In the year ended December 31, 2019, the Trafford Centre and Lakeside owner posted a £2 billion loss, up from £1.17 billion the year before.

Intu said the results were reflective of the ongoing challenges in the market, particularly the increased level of administrations and CVAs exacerbated by weak consumer confidence.


Meanwhile, the estimated value of Intu’s portfolio of shopping centres dropped by 22 per cent to £6.6 billion.

The shopping centre giant flagged a “material uncertainty in relation to Intu’s ability to continue as a going concern”.

However, it said it had options, including selling off more assets, refinancing its £4.5 billion debt and negotiating with its lenders.

Despite this, footfall numbers increased by 0.3 per cent, compared with a reduction of 1.6 per cent in the previous year.

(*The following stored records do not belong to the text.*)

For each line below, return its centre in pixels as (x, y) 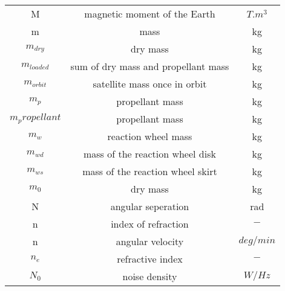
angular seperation (150, 206)
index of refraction (150, 224)
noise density (150, 276)
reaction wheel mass (150, 136)
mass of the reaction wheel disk (149, 154)
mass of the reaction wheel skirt (150, 171)
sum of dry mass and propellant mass (150, 66)
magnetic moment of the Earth (150, 14)
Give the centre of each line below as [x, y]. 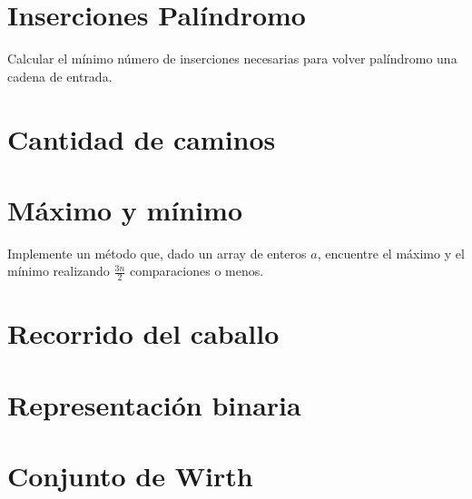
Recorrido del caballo [143, 333]
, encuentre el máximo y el [391, 253]
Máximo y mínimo [125, 209]
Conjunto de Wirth [130, 476]
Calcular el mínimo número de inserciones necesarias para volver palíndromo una [232, 59]
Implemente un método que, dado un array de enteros [157, 253]
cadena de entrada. [60, 76]
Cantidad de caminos [142, 138]
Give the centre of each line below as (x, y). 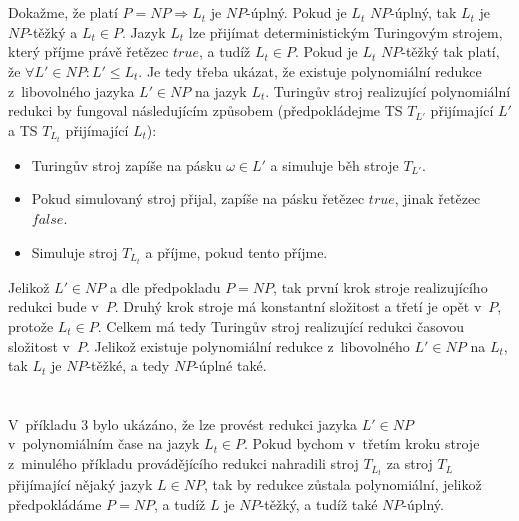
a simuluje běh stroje (334, 164)
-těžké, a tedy (128, 365)
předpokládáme (55, 503)
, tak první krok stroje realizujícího (380, 286)
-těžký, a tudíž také (318, 503)
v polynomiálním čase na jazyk (104, 443)
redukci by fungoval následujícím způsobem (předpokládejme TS (205, 110)
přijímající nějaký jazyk (80, 484)
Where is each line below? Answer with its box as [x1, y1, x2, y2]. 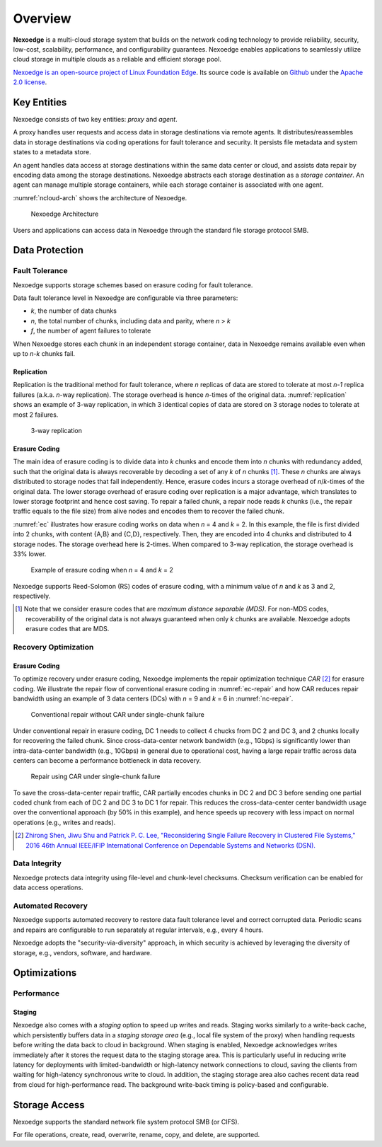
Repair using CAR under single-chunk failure [30, 772, 161, 781]
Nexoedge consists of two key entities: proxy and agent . [13, 115, 178, 124]
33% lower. [13, 549, 47, 558]
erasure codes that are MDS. [25, 625, 110, 633]
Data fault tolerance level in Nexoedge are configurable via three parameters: [13, 294, 238, 302]
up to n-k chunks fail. [13, 350, 76, 358]
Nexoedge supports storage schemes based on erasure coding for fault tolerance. [13, 280, 253, 289]
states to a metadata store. [13, 148, 91, 156]
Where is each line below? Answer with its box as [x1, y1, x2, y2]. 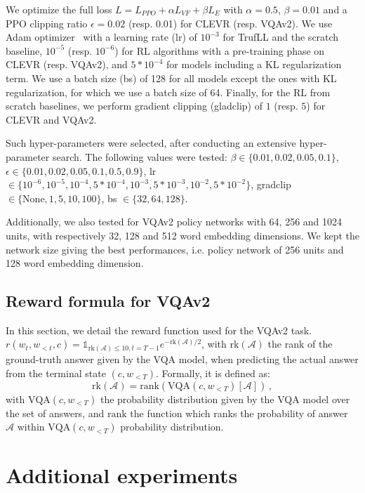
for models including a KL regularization [166, 57, 342, 72]
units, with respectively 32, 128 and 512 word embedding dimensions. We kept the [6, 228, 359, 242]
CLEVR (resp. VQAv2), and [6, 57, 128, 72]
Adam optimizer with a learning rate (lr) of [6, 29, 197, 44]
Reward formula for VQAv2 [6, 290, 211, 312]
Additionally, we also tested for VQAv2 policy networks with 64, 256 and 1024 [6, 214, 343, 229]
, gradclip [251, 177, 291, 192]
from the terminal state [6, 365, 106, 380]
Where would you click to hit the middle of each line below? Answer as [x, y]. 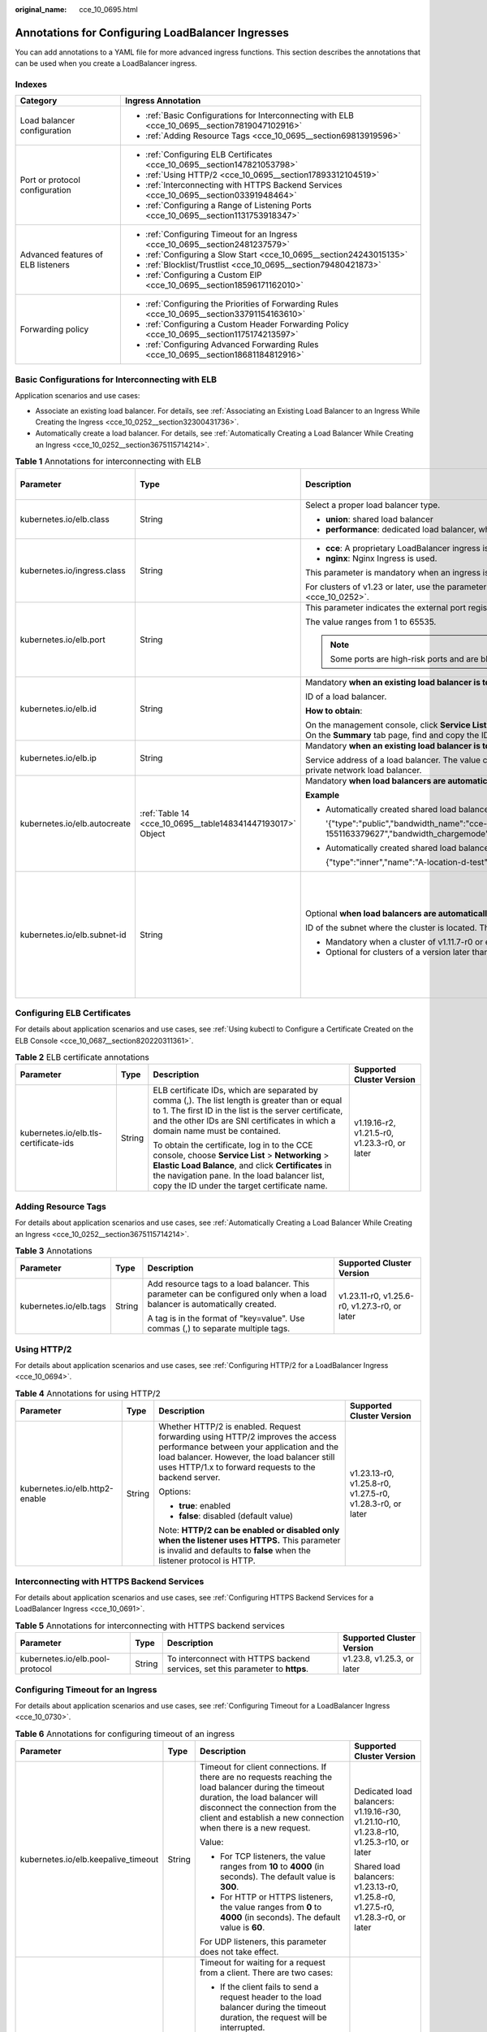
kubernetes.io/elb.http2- [67, 1489]
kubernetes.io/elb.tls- [61, 1133]
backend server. [190, 1478]
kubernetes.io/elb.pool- [65, 1659]
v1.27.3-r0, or [376, 1306]
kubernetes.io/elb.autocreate [75, 823]
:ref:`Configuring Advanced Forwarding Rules [232, 345]
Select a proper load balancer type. [373, 505]
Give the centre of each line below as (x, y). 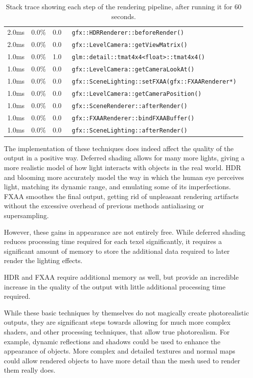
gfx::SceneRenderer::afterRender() (129, 106)
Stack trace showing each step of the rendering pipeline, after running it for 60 (124, 6)
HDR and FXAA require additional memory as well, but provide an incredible (121, 277)
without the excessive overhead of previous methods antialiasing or (104, 206)
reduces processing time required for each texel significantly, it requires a (113, 241)
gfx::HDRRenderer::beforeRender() (128, 33)
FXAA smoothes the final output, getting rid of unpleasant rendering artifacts (121, 196)
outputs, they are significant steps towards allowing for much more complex (117, 322)
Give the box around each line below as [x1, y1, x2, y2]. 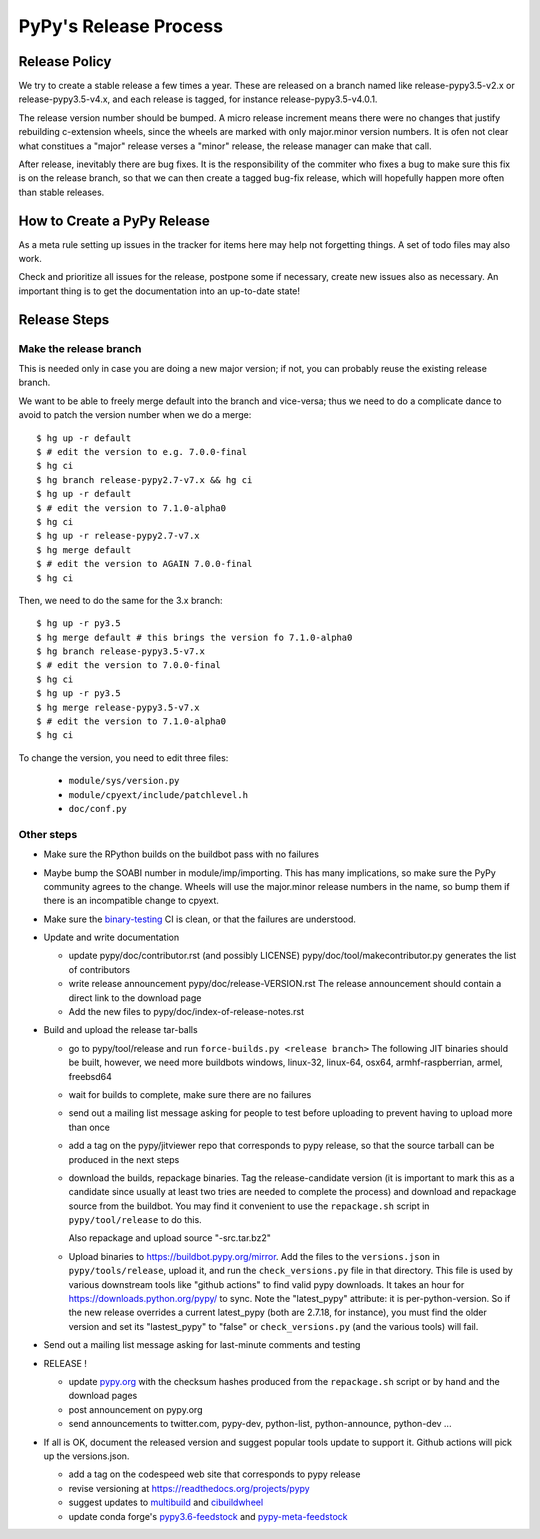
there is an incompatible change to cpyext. [43, 895, 220, 907]
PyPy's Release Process [18, 15, 224, 37]
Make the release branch [18, 341, 142, 355]
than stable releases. [18, 186, 105, 198]
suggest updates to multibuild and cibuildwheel [68, 1496, 264, 1509]
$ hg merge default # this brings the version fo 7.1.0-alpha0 [36, 631, 353, 643]
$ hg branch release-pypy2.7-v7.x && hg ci [36, 474, 253, 485]
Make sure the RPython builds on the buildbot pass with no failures [43, 848, 320, 860]
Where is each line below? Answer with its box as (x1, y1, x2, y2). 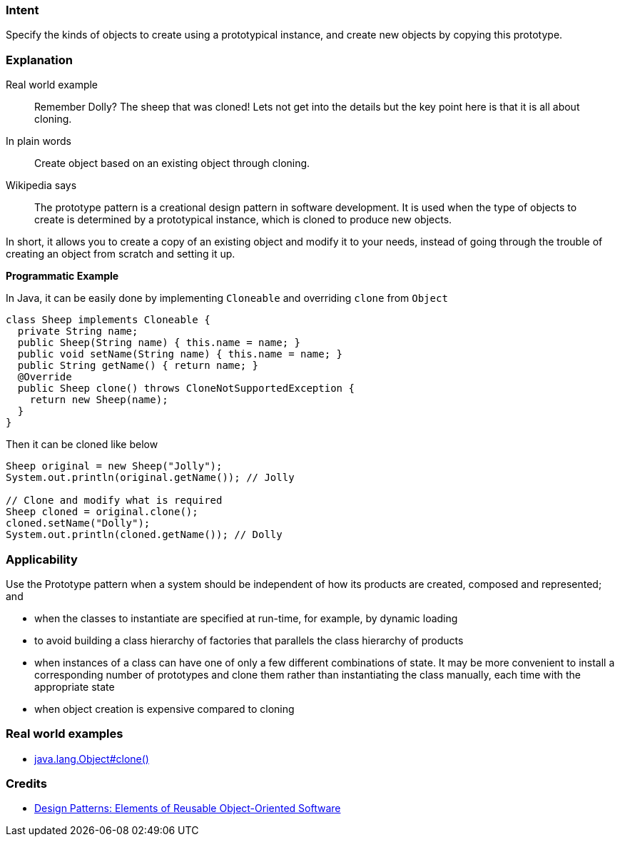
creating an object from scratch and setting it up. (6, 248, 235, 260)
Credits (6, 776, 47, 791)
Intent (6, 3, 39, 17)
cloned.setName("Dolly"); (6, 517, 151, 529)
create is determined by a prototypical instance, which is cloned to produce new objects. (34, 213, 452, 226)
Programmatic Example (6, 270, 119, 283)
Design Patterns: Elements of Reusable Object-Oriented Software (34, 802, 341, 815)
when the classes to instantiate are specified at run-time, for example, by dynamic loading (34, 612, 458, 624)
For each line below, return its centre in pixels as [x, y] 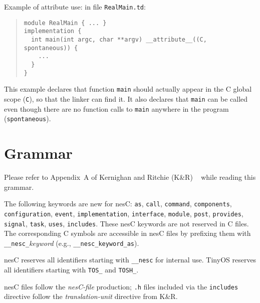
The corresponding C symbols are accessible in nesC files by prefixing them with [127, 233]
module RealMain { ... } [65, 23]
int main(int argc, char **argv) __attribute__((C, [119, 39]
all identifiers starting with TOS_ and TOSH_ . [71, 270]
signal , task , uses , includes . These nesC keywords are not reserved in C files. [126, 223]
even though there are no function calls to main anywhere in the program [116, 108]
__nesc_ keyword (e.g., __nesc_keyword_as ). [72, 243]
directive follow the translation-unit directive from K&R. [91, 296]
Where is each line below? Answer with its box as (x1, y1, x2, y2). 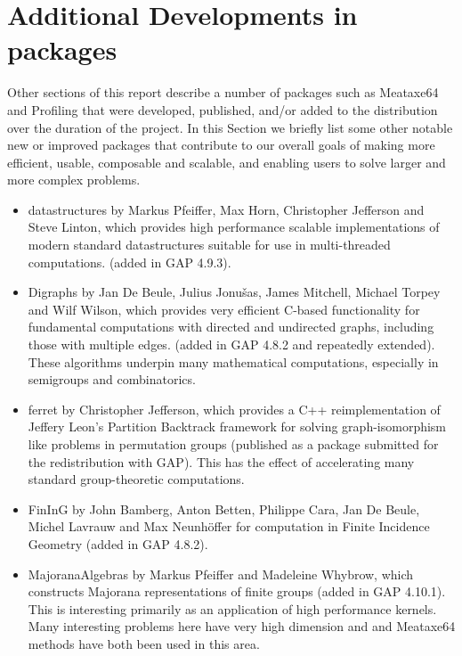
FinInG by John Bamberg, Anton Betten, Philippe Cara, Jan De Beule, (28, 499, 420, 518)
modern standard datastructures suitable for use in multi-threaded (28, 235, 391, 254)
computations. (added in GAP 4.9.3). (28, 252, 231, 271)
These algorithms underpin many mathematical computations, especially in (28, 352, 439, 371)
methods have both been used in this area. (28, 634, 260, 652)
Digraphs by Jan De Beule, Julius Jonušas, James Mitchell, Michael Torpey (28, 283, 441, 301)
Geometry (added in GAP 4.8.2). (28, 534, 208, 553)
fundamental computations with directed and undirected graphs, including (28, 317, 434, 336)
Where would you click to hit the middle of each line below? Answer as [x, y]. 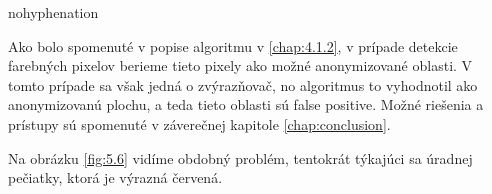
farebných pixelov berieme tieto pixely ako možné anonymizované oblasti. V [240, 65]
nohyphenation [53, 12]
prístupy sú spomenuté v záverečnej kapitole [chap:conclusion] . [199, 123]
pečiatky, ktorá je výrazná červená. [115, 177]
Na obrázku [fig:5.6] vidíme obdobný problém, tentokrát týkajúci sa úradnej [240, 157]
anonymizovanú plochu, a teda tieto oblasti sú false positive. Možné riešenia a [246, 104]
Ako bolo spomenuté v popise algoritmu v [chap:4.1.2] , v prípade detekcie [233, 45]
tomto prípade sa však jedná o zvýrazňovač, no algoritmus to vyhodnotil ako [243, 84]
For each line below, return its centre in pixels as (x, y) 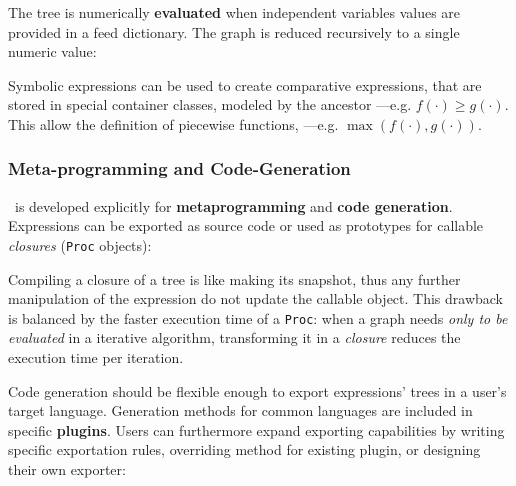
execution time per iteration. (96, 357)
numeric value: (52, 51)
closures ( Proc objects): (80, 244)
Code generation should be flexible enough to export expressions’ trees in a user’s (257, 390)
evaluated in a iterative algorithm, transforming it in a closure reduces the (234, 337)
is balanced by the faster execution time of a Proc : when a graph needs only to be (258, 317)
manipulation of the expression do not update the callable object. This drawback (256, 298)
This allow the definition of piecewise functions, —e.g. (173, 123)
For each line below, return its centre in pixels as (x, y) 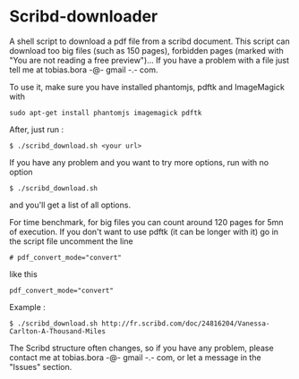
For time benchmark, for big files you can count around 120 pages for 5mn (146, 222)
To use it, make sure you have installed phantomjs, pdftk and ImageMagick (147, 87)
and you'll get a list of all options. (70, 205)
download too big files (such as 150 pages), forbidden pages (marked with (146, 50)
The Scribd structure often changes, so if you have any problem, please (142, 348)
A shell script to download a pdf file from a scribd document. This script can (150, 41)
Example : (28, 307)
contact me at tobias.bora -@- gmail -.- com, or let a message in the (135, 357)
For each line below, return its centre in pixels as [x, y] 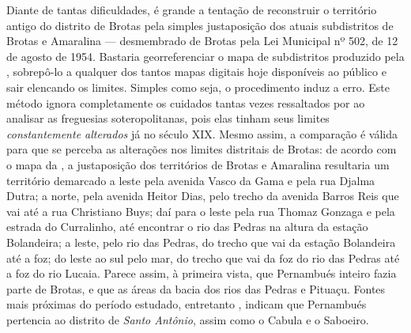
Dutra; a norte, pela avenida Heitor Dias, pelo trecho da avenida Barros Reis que [203, 196]
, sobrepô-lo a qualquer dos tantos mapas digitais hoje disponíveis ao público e [196, 72]
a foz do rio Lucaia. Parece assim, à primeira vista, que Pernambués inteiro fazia [202, 273]
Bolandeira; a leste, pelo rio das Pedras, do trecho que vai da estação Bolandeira [201, 242]
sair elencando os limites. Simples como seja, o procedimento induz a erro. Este [198, 87]
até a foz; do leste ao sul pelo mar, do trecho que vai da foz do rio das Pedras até [203, 257]
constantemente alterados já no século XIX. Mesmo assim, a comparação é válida [202, 133]
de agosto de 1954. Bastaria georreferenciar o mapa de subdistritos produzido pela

Like-for-like net rental income reduced by 9.1 per cent in 2019, with Intu Derby being the main contributor.

Over half the change come from CVA and administration processes which were predominantly agreed in the first half of the year.

Intu said it expected its net rental income to fall further this year on a like-for-like basis, but by a lower amount than in 2019.

“In addition to having been a challenging year, 2019 has been a year of change for Intu,” chief executive Matthew Roberts said.

Roberts was appointed to take the helm of the company in April, and has introduced a five-year strategy since.

“With the pace of change accelerating in our sector, radical transformation was required, so we carried out a comprehensive review of the business and tested our findings to develop the strategy.

“Our review of the business looked at the risks and opportunities of the evolving retail market, and along with an assessment of our underlying strengths, helped formulate our strategy for the next five years.

“This will reshape the business by way of four strategic objectives I am pleased to say we have already taken steps to deliver this strategy.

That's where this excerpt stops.